» What is required: Please retype the data below in full.

START Record extracts

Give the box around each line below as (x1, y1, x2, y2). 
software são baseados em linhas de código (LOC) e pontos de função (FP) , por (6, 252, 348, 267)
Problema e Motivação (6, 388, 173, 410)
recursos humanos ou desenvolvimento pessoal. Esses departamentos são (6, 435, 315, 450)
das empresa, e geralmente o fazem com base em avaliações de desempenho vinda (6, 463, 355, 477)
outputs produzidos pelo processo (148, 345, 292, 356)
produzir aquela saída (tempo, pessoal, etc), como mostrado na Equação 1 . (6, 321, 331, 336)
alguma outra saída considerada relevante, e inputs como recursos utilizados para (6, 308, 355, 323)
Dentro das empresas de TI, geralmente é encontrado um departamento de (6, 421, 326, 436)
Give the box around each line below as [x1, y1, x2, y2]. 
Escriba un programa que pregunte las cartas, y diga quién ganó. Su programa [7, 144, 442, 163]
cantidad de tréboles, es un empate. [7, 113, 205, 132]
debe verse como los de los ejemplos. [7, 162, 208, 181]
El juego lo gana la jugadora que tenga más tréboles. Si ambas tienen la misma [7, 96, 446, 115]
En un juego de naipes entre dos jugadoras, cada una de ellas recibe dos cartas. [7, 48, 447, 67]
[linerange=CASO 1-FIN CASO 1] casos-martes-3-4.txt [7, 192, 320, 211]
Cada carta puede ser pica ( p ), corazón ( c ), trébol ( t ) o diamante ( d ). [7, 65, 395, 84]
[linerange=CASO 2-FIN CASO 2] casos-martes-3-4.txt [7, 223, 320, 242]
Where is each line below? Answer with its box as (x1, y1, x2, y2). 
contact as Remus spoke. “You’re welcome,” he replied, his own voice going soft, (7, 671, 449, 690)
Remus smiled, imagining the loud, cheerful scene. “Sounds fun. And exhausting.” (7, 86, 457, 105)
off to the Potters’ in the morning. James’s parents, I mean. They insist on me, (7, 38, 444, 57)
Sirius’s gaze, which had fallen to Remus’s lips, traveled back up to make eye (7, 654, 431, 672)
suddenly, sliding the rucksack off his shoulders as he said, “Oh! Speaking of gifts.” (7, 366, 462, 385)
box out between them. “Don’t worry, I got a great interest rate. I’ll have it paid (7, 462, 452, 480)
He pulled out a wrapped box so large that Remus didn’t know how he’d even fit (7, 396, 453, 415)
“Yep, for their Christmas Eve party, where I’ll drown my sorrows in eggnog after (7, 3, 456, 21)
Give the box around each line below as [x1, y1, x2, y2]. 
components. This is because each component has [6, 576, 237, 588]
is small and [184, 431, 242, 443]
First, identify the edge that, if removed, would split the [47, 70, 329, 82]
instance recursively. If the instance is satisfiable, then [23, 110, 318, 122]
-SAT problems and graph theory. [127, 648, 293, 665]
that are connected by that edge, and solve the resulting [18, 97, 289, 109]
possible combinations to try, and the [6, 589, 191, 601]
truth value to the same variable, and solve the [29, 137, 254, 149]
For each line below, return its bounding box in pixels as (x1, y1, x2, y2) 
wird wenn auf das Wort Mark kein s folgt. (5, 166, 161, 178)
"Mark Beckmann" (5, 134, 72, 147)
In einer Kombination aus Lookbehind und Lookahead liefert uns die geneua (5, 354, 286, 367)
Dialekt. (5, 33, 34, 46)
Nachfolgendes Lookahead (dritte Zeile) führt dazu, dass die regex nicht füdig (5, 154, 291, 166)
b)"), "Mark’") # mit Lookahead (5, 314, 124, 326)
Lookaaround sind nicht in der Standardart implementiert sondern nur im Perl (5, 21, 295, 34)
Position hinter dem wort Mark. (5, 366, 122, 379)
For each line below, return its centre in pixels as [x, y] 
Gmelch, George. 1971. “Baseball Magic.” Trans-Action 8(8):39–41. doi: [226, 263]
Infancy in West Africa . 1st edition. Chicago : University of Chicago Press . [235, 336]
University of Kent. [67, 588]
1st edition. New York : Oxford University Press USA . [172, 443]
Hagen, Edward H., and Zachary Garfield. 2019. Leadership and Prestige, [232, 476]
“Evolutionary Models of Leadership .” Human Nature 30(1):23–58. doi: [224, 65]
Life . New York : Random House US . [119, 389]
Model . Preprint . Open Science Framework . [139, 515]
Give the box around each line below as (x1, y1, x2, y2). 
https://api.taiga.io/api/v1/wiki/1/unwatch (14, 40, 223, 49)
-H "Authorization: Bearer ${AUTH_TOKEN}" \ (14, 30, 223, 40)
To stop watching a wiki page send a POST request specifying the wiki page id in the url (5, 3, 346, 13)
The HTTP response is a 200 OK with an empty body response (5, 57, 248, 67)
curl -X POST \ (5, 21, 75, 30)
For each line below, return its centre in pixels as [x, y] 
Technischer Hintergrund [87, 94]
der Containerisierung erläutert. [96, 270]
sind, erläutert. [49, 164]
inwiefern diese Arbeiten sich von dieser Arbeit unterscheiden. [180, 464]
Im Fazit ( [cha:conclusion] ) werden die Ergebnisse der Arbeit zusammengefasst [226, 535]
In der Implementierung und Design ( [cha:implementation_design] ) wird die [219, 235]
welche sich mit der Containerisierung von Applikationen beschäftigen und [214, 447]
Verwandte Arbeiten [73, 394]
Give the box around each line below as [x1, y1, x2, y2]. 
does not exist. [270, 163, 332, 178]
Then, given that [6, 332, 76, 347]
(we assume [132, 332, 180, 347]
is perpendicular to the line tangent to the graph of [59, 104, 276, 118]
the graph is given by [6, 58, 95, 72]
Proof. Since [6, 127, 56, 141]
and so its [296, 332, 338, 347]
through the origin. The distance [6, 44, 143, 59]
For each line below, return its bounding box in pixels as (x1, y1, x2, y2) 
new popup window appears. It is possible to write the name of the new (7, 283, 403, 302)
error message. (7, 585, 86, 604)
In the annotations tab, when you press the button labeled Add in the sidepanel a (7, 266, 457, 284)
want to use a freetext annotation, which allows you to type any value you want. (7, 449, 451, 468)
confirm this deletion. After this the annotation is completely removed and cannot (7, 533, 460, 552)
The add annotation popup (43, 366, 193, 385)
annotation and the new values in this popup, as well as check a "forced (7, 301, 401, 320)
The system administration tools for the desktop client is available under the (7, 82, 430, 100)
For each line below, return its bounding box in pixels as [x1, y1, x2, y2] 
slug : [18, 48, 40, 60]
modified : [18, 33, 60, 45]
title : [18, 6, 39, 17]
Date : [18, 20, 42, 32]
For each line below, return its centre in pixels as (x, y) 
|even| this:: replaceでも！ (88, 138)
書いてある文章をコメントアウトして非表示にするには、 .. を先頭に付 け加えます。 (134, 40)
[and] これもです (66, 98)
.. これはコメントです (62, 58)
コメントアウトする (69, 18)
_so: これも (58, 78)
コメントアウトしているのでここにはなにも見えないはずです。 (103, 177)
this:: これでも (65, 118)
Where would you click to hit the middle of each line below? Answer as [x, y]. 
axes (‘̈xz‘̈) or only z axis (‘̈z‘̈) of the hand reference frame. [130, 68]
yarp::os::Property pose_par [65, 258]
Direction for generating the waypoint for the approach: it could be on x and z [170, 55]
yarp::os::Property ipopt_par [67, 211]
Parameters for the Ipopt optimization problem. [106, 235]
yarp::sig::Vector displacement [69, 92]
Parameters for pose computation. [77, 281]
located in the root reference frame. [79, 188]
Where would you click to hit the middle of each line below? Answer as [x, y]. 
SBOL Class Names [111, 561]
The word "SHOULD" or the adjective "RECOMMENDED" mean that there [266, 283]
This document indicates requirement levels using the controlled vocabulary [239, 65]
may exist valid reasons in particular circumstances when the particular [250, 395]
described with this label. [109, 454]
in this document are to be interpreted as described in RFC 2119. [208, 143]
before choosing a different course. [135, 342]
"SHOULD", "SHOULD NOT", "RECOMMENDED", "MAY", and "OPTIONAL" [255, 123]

END Record extracts

» Written solution:
Give the box around each line below as (x1, y1, x2, y2). 
software são baseados em linhas de código (LOC) e pontos de função (FP) , por (6, 252, 348, 267)
Problema e Motivação (6, 388, 173, 410)
recursos humanos ou desenvolvimento pessoal. Esses departamentos são (6, 435, 315, 450)
das empresa, e geralmente o fazem com base em avaliações de desempenho vinda (6, 463, 355, 477)
outputs produzidos pelo processo (148, 345, 292, 356)
produzir aquela saída (tempo, pessoal, etc), como mostrado na Equação 1 . (6, 321, 331, 336)
alguma outra saída considerada relevante, e inputs como recursos utilizados para (6, 308, 355, 323)
Dentro das empresas de TI, geralmente é encontrado um departamento de (6, 421, 326, 436)
Give the box around each line below as [x1, y1, x2, y2]. 
Escriba un programa que pregunte las cartas, y diga quién ganó. Su programa [7, 144, 442, 163]
cantidad de tréboles, es un empate. [7, 113, 205, 132]
debe verse como los de los ejemplos. [7, 162, 208, 181]
El juego lo gana la jugadora que tenga más tréboles. Si ambas tienen la misma [7, 96, 446, 115]
En un juego de naipes entre dos jugadoras, cada una de ellas recibe dos cartas. [7, 48, 447, 67]
[linerange=CASO 1-FIN CASO 1] casos-martes-3-4.txt [7, 192, 320, 211]
Cada carta puede ser pica ( p ), corazón ( c ), trébol ( t ) o diamante ( d ). [7, 65, 395, 84]
[linerange=CASO 2-FIN CASO 2] casos-martes-3-4.txt [7, 223, 320, 242]
Where is each line below? Answer with its box as (x1, y1, x2, y2). 
contact as Remus spoke. “You’re welcome,” he replied, his own voice going soft, (7, 671, 449, 690)
Remus smiled, imagining the loud, cheerful scene. “Sounds fun. And exhausting.” (7, 86, 457, 105)
off to the Potters’ in the morning. James’s parents, I mean. They insist on me, (7, 38, 444, 57)
Sirius’s gaze, which had fallen to Remus’s lips, traveled back up to make eye (7, 654, 431, 672)
suddenly, sliding the rucksack off his shoulders as he said, “Oh! Speaking of gifts.” (7, 366, 462, 385)
box out between them. “Don’t worry, I got a great interest rate. I’ll have it paid (7, 462, 452, 480)
He pulled out a wrapped box so large that Remus didn’t know how he’d even fit (7, 396, 453, 415)
“Yep, for their Christmas Eve party, where I’ll drown my sorrows in eggnog after (7, 3, 456, 21)
Give the box around each line below as [x1, y1, x2, y2]. 
components. This is because each component has [6, 576, 237, 588]
is small and [184, 431, 242, 443]
First, identify the edge that, if removed, would split the [47, 70, 329, 82]
instance recursively. If the instance is satisfiable, then [23, 110, 318, 122]
-SAT problems and graph theory. [127, 648, 293, 665]
that are connected by that edge, and solve the resulting [18, 97, 289, 109]
possible combinations to try, and the [6, 589, 191, 601]
truth value to the same variable, and solve the [29, 137, 254, 149]
For each line below, return its bounding box in pixels as (x1, y1, x2, y2) 
wird wenn auf das Wort Mark kein s folgt. (5, 166, 161, 178)
"Mark Beckmann" (5, 134, 72, 147)
In einer Kombination aus Lookbehind und Lookahead liefert uns die geneua (5, 354, 286, 367)
Dialekt. (5, 33, 34, 46)
Nachfolgendes Lookahead (dritte Zeile) führt dazu, dass die regex nicht füdig (5, 154, 291, 166)
b)"), "Mark’") # mit Lookahead (5, 314, 124, 326)
Lookaaround sind nicht in der Standardart implementiert sondern nur im Perl (5, 21, 295, 34)
Position hinter dem wort Mark. (5, 366, 122, 379)
For each line below, return its centre in pixels as [x, y] 
Gmelch, George. 1971. “Baseball Magic.” Trans-Action 8(8):39–41. doi: [226, 263]
Infancy in West Africa . 1st edition. Chicago : University of Chicago Press . [235, 336]
University of Kent. [67, 588]
1st edition. New York : Oxford University Press USA . [172, 443]
Hagen, Edward H., and Zachary Garfield. 2019. Leadership and Prestige, [232, 476]
“Evolutionary Models of Leadership .” Human Nature 30(1):23–58. doi: [224, 65]
Life . New York : Random House US . [119, 389]
Model . Preprint . Open Science Framework . [139, 515]
Give the box around each line below as (x1, y1, x2, y2). 
https://api.taiga.io/api/v1/wiki/1/unwatch (14, 40, 223, 49)
-H "Authorization: Bearer ${AUTH_TOKEN}" \ (14, 30, 223, 40)
To stop watching a wiki page send a POST request specifying the wiki page id in the url (5, 3, 346, 13)
The HTTP response is a 200 OK with an empty body response (5, 57, 248, 67)
curl -X POST \ (5, 21, 75, 30)
For each line below, return its centre in pixels as [x, y] 
Technischer Hintergrund [87, 94]
der Containerisierung erläutert. [96, 270]
sind, erläutert. [49, 164]
inwiefern diese Arbeiten sich von dieser Arbeit unterscheiden. [180, 464]
Im Fazit ( [cha:conclusion] ) werden die Ergebnisse der Arbeit zusammengefasst [226, 535]
In der Implementierung und Design ( [cha:implementation_design] ) wird die [219, 235]
welche sich mit der Containerisierung von Applikationen beschäftigen und [214, 447]
Verwandte Arbeiten [73, 394]
Give the box around each line below as [x1, y1, x2, y2]. 
does not exist. [270, 163, 332, 178]
Then, given that [6, 332, 76, 347]
(we assume [132, 332, 180, 347]
is perpendicular to the line tangent to the graph of [59, 104, 276, 118]
the graph is given by [6, 58, 95, 72]
Proof. Since [6, 127, 56, 141]
and so its [296, 332, 338, 347]
through the origin. The distance [6, 44, 143, 59]
For each line below, return its bounding box in pixels as (x1, y1, x2, y2) 
new popup window appears. It is possible to write the name of the new (7, 283, 403, 302)
error message. (7, 585, 86, 604)
In the annotations tab, when you press the button labeled Add in the sidepanel a (7, 266, 457, 284)
want to use a freetext annotation, which allows you to type any value you want. (7, 449, 451, 468)
confirm this deletion. After this the annotation is completely removed and cannot (7, 533, 460, 552)
The add annotation popup (43, 366, 193, 385)
annotation and the new values in this popup, as well as check a "forced (7, 301, 401, 320)
The system administration tools for the desktop client is available under the (7, 82, 430, 100)
For each line below, return its bounding box in pixels as [x1, y1, x2, y2] 
slug : [18, 48, 40, 60]
modified : [18, 33, 60, 45]
title : [18, 6, 39, 17]
Date : [18, 20, 42, 32]
For each line below, return its centre in pixels as (x, y) 
|even| this:: replaceでも！ (88, 138)
書いてある文章をコメントアウトして非表示にするには、 .. を先頭に付 け加えます。 (134, 40)
[and] これもです (66, 98)
.. これはコメントです (62, 58)
コメントアウトする (69, 18)
_so: これも (58, 78)
コメントアウトしているのでここにはなにも見えないはずです。 (103, 177)
this:: これでも (65, 118)
Where would you click to hit the middle of each line below? Answer as [x, y]. 
axes (‘̈xz‘̈) or only z axis (‘̈z‘̈) of the hand reference frame. [130, 68]
yarp::os::Property pose_par [65, 258]
Direction for generating the waypoint for the approach: it could be on x and z [170, 55]
yarp::os::Property ipopt_par [67, 211]
Parameters for the Ipopt optimization problem. [106, 235]
yarp::sig::Vector displacement [69, 92]
Parameters for pose computation. [77, 281]
located in the root reference frame. [79, 188]
Where would you click to hit the middle of each line below? Answer as [x, y]. 
SBOL Class Names [111, 561]
The word "SHOULD" or the adjective "RECOMMENDED" mean that there [266, 283]
This document indicates requirement levels using the controlled vocabulary [239, 65]
may exist valid reasons in particular circumstances when the particular [250, 395]
described with this label. [109, 454]
in this document are to be interpreted as described in RFC 2119. [208, 143]
before choosing a different course. [135, 342]
"SHOULD", "SHOULD NOT", "RECOMMENDED", "MAY", and "OPTIONAL" [255, 123]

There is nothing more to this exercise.